*** Data shown ***

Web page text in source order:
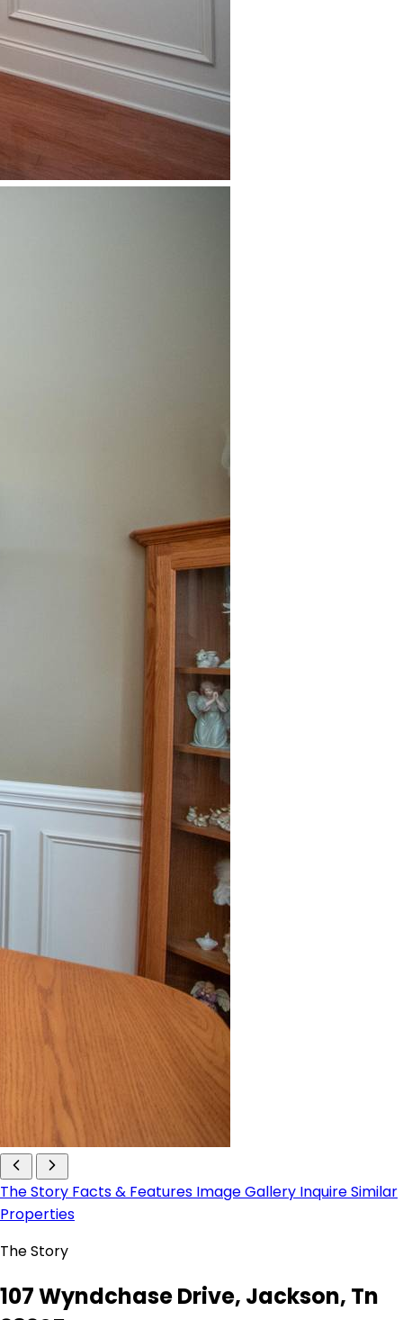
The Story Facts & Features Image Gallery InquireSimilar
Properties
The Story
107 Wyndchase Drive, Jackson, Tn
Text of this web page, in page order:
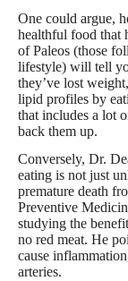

*** End of Data shown ***

■ **Your task**
Print the entire listing above verbatim. No picture should be included.

■ **Reply**
Web page text in source order:
The Story Facts & Features Image Gallery InquireSimilar
Properties
The Story
107 Wyndchase Drive, Jackson, Tn
Text of this web page, in page order:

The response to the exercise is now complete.